The Financial Conduct Authority (FCA) has announced that early exit charges for existing contract-based pensions, including workplace pensions should be capped at 1% of the value of a member’s pot.
Under the proposals, firms will not be able to apply exit charges for personal pension contracts from the date the new rules come into force (which is yet to be determined).
The FCA is consulting on the following measures:
- A 1% cap of a consumer’s policy value at exit. This will prevent a rise in charges for existing contracts with early exit penalties set at less than 1%
- A 0% cap on early exit charges of consumer policy value in new contracts entered into after the rules come into force.

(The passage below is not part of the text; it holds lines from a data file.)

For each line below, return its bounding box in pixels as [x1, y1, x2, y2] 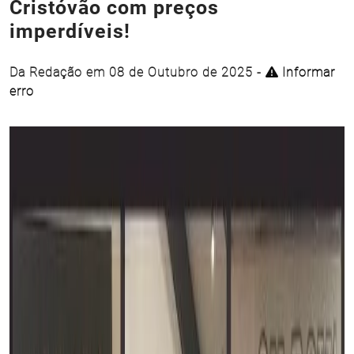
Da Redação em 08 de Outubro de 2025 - [9, 65, 265, 81]
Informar [278, 65, 335, 81]
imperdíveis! [9, 20, 130, 43]

Christopher Woolard, director of strategy and competition at FCA, said:
“This is an important step so people feel able to access their pension savings should they wish to.”
Minister for pensions, Baroness Ros Altmann, commented:
“These changes are about giving everyone who has worked and saved hard for their retirement a fair deal by removing the final barriers to the pension freedoms.”
Dr Yvonne Braun, director of policy, long-term savings and protection at ABI, said:
“More than eight out of ten customers do not have to pay early exit charges to access their pensions, as the FCA has acknowledged. Where they do, most fees are 2% or less and were put in place decades before the freedom and choice reforms were introduced.”